[Records from a data collection]
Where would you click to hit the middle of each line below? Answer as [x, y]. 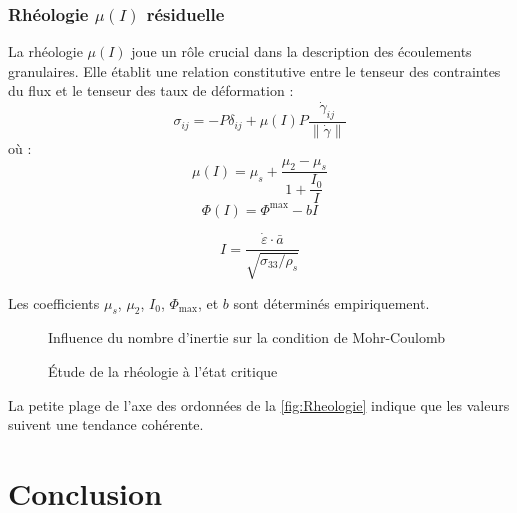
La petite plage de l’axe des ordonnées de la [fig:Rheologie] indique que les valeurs [259, 404]
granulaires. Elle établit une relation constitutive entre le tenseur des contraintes [254, 70]
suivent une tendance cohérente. [106, 424]
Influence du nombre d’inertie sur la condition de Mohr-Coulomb [246, 337]
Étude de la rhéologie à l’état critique [163, 370]
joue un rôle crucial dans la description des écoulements [301, 51]
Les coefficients [54, 302]
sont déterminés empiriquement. [331, 302]

> **Brief**
Write the entries out again word for word. Omit all pictures from them.

> **Task answer**
Where would you click to hit the middle of each line below? Answer as [x, y]. 
La petite plage de l’axe des ordonnées de la [fig:Rheologie] indique que les valeurs [259, 404]
granulaires. Elle établit une relation constitutive entre le tenseur des contraintes [254, 70]
suivent une tendance cohérente. [106, 424]
Influence du nombre d’inertie sur la condition de Mohr-Coulomb [246, 337]
Étude de la rhéologie à l’état critique [163, 370]
joue un rôle crucial dans la description des écoulements [301, 51]
Les coefficients [54, 302]
sont déterminés empiriquement. [331, 302]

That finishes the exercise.